O quizá lo recuerdo mal. Quizá cuando vi a Tommy corriendo por el campo, con expresión de indisimulado deleite por haber sido aceptado de nuevo en el redil, y a punto de jugar al juego en el que tanto destacaba, quizá, digo, sentí una pequeña punzada dentro. Lo que recuerdo es que vi que Tommy llevaba el polo azul claro que había conseguido el mes anterior en los Saldos, y del que tan ufano se sentía. Y recuerdo que pensé: «Qué estúpido, jugar al fútbol con ese polo. Lo va a destrozar, y entonces ¿cómo va a sentirse?». Y dije en voz alta, sin dirigirme a nadie en particular:
– Tommy lleva el polo. Su polo preferido.
No creo que nadie me oyera, porque todas se estaban riendo con Laura -la gran payasa del grupo-, que imitaba las caras que ponía Tommy al correr por el campo, haciendo señas y llamando e interceptando el balón sin descanso. Los otros chicos se movían todos por el terreno con esa languidez deliberada propia del precalentamiento, pero Tommy, en su excitación, parecía ya emplearse a fondo. Dije, ahora en voz mucho más alta:
– Se va a sentir tan mal si se le estropea el polo…
Ruth me oyó esta vez, pero debió de pensar que lo decía como una especie de broma, porque se rió sin demasiadas ganas, y luego soltó alguna ocurrencia de su cosecha.
Entonces los chicos dejaron de pelotear con el balón y se quedaron de pie, formando un grupo compacto en medio del campo embarrado, jadeando ligeramente, a la espera de que se eligieran los equipos para empezar.

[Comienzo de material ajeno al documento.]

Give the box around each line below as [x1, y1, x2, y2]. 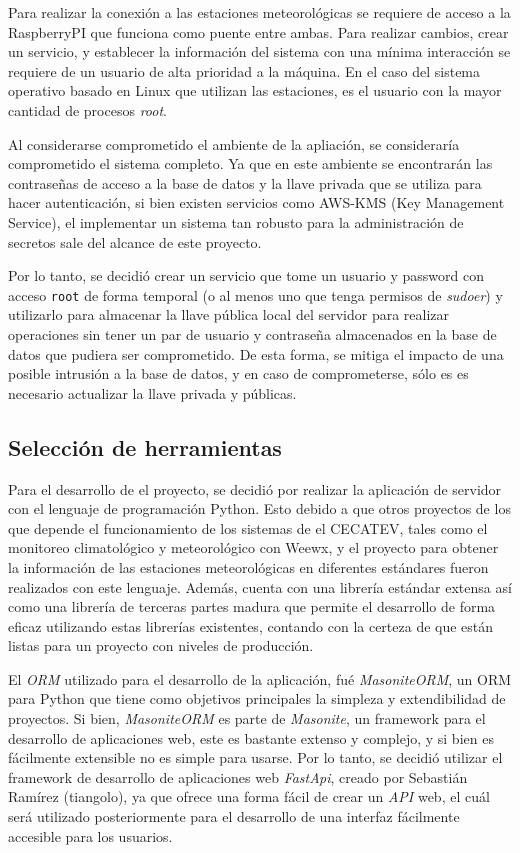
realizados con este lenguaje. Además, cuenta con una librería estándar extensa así [8, 576, 512, 597]
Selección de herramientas [8, 431, 282, 462]
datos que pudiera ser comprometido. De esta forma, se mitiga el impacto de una [8, 343, 504, 364]
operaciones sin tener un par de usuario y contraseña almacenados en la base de [8, 323, 497, 344]
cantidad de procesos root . [8, 99, 167, 120]
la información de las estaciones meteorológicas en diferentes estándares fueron [8, 556, 489, 577]
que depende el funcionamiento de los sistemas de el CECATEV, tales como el [8, 517, 488, 538]
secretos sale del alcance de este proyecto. [8, 231, 262, 252]
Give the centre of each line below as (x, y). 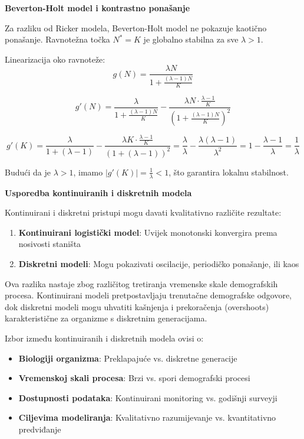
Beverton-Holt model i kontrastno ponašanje (98, 8)
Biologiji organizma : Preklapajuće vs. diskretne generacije (128, 358)
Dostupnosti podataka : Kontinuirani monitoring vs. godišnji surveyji (148, 397)
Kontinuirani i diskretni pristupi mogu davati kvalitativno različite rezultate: (143, 212)
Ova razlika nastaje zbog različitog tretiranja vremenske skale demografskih (141, 283)
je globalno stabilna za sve (191, 39)
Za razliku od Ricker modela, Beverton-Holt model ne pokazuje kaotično (136, 27)
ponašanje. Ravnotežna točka (57, 39)
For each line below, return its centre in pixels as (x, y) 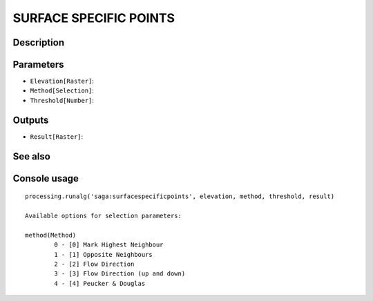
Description (39, 42)
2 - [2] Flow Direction (94, 264)
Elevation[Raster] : (62, 81)
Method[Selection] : (62, 90)
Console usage (46, 178)
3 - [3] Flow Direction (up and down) (120, 274)
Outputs (31, 120)
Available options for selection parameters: (104, 215)
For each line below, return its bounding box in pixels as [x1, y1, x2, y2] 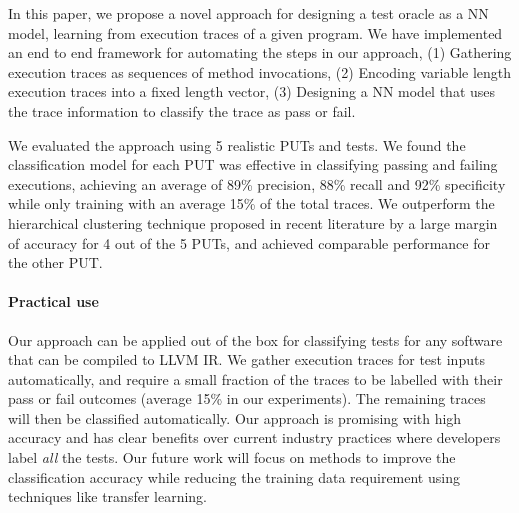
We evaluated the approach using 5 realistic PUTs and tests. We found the [8, 134, 466, 155]
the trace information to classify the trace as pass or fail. [8, 100, 356, 121]
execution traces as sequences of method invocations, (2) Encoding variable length [8, 61, 512, 82]
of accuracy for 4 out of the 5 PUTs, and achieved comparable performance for [8, 232, 490, 253]
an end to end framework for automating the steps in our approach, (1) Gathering [8, 42, 512, 63]
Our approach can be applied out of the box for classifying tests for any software [8, 329, 503, 350]
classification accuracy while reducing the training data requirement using [8, 466, 460, 487]
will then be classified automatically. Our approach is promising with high [8, 407, 462, 428]
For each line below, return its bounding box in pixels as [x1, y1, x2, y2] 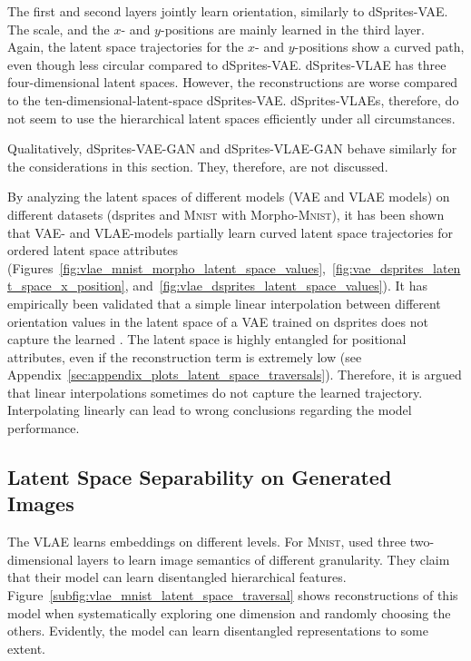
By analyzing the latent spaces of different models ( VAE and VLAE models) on [7, 187, 450, 206]
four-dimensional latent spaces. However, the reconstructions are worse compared [7, 73, 458, 92]
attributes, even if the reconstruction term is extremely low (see [7, 347, 362, 366]
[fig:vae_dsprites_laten [332, 258, 461, 277]
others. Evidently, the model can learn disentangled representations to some [7, 621, 428, 640]
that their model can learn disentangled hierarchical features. [7, 567, 347, 587]
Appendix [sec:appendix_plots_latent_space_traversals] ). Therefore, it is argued [7, 365, 462, 384]
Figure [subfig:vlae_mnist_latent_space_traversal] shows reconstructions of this [7, 586, 458, 605]
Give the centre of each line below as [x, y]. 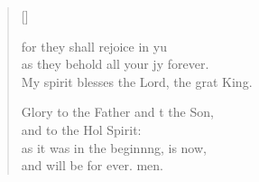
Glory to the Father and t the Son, [117, 112]
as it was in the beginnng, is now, [114, 147]
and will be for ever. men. [92, 165]
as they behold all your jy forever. [115, 64]
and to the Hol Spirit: [81, 129]
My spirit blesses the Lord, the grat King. [137, 81]
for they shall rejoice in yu [94, 46]
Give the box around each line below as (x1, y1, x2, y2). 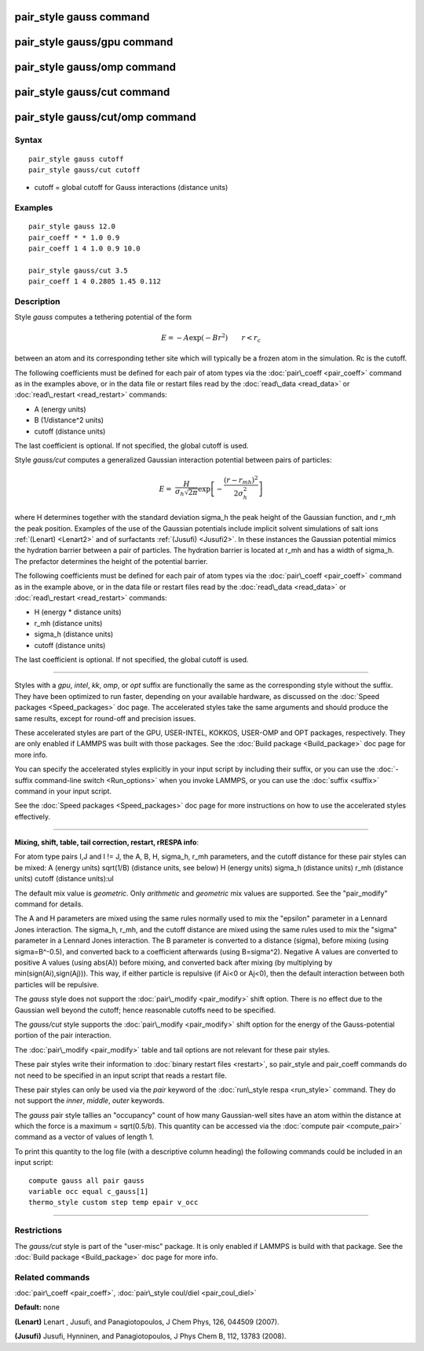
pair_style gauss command (14, 10, 150, 24)
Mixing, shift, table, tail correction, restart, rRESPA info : (14, 837, 199, 848)
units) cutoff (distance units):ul (14, 874, 114, 884)
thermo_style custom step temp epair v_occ (28, 1198, 199, 1207)
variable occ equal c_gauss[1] (28, 1187, 149, 1196)
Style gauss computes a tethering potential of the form (14, 313, 192, 322)
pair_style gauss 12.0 (28, 222, 116, 231)
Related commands (14, 1272, 90, 1283)
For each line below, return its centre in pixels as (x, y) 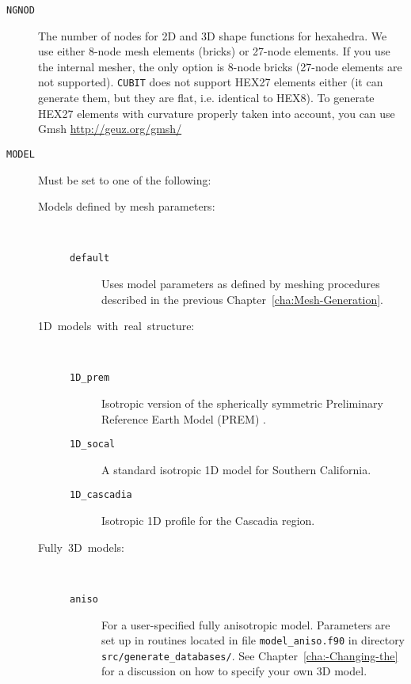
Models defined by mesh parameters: (127, 206)
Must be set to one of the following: (125, 179)
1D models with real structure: (116, 326)
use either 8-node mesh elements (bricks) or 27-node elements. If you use (214, 51)
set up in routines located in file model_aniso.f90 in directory (253, 640)
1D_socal (93, 445)
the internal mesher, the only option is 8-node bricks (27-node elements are (220, 66)
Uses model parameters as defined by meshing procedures (241, 283)
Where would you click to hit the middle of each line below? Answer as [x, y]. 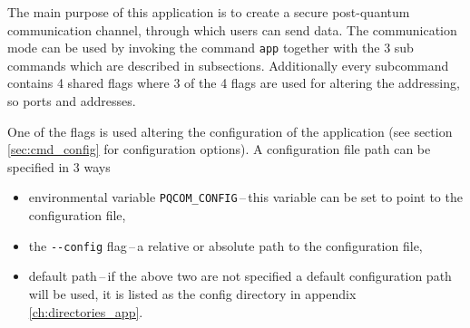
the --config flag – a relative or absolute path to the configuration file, [225, 245]
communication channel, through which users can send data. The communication [232, 29]
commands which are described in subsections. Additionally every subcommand [228, 65]
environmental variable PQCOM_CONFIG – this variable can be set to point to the [245, 197]
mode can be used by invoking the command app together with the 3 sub [211, 48]
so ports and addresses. [72, 101]
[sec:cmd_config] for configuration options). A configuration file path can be [219, 149]
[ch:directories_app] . [86, 311]
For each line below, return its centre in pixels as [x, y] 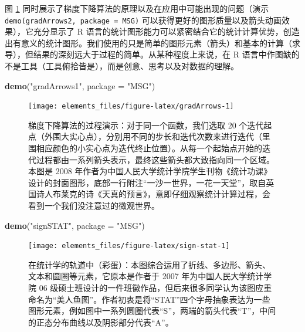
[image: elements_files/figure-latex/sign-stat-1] [129, 246]
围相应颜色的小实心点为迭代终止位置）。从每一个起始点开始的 [145, 148]
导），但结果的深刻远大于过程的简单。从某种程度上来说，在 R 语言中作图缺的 [152, 54]
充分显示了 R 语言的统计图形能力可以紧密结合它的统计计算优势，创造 [166, 31]
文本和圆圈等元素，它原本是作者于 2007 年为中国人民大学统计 [146, 276]
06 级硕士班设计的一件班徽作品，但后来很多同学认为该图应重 [155, 288]
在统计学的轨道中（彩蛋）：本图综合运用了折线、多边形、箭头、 [149, 264]
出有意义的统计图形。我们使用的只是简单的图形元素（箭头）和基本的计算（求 [152, 43]
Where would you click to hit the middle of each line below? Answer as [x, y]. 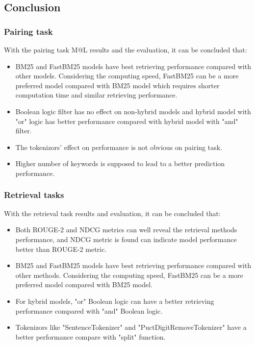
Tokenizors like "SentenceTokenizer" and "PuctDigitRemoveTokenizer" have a [131, 327]
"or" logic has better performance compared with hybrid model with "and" [127, 121]
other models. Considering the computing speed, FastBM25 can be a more [127, 76]
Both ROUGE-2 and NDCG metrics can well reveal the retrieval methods [126, 230]
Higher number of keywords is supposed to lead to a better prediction [120, 163]
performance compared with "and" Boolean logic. [89, 310]
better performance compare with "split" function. [90, 336]
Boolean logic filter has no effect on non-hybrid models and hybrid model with [133, 111]
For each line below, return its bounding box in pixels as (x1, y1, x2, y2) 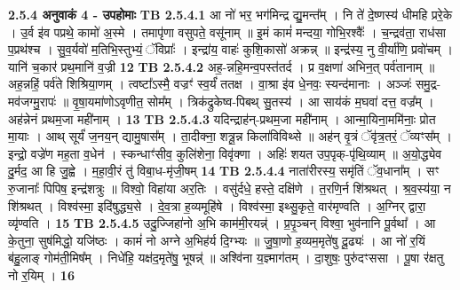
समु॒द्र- (416, 74, 441, 93)
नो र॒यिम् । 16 (8, 265, 75, 284)
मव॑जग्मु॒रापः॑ (8, 91, 57, 110)
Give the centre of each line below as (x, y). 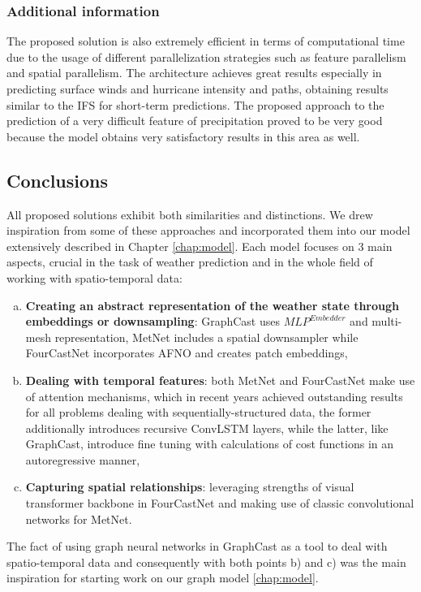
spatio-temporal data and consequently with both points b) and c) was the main (206, 562)
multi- (387, 321)
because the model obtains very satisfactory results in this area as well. (183, 136)
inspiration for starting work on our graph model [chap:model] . (163, 578)
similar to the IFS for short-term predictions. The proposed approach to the (195, 104)
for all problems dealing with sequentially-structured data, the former (198, 412)
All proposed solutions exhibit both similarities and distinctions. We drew (190, 214)
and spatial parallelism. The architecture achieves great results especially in (194, 73)

Los capitanes que salieron eran del año siguiente al nuestro, aunque todo el mundo sabía que Tommy era mucho mejor que cualquiera de ese curso. Echaron la moneda para la primera selección, y el ganador miró a los jugadores.
– Miradle -dijo una compañera a mi espalda-. Está completamente convencido de que lo van a elegir el primero. ¡Miradle!
Había algo cómico en Tommy en ese momento, algo que te hacía pensar, bueno, si va a ser un imbécil tan grande, quizá se merezca lo que se le viene encima. Los otros chicos hacían como que no prestaban atención al proceso de selección, como si les tuviera sin cuidado en qué orden les iban eligiendo. Algunos charlaban en voz baja, otros volvían a atarse las zapatillas, otros simplemente se miraban los pies mientras seguían allí quietos, como empantanados en el barro. Pero Tommy miraba con suma atención al capitán que elegía en ese momento, como si hubiera cantado ya su nombre.
Laura siguió con su pantomima durante todo el proceso de selección de los equipos, remedando las diferentes expresiones que fueron dibujándose en la cara de Tommy: de encendido entusiasmo al principio; de preocupación y desconcierto cuando se habían elegido ya cuatro jugadores y él no había sido ninguno de los agraciados; de dolor y de pánico cuando empezó a barruntar lo que estaba pasando realmente. Yo, entonces, dejé de mirar a Laura, porque tenía la vista fija en Tommy; sólo sabía lo que estaba haciendo porque las otras seguían riéndose y jaleándola. Al final, cuando Tommy se hubo quedado allí de pie absolutamente solo, y los chicos empezaban ya con las risitas solapadas, oí que Ruth decía:
– Ya llega. Atentas. Siete segundos. Siete, seis, cinco…
No pudo terminar. Tommy rompió a gritar a voz en cuello, como un trueno, mientras los chicos, que reían ya a carcajadas, echaban a correr hacia el Campo de Deportes Sur. Tommy dio unas cuantas zancadas detrás de ellos (difícil saber si salía instintiva y airadamente en su persecución o si le había entrado el pánico al ver que se quedaba atrás). En cualquiera de los casos, pronto se detuvo y se quedó allí quieto, mirando hacia ellos con aire furibundo y con la cara congestionada. Y luego se puso a chillar, a soltar todo un galimatías de insultos y juramentos.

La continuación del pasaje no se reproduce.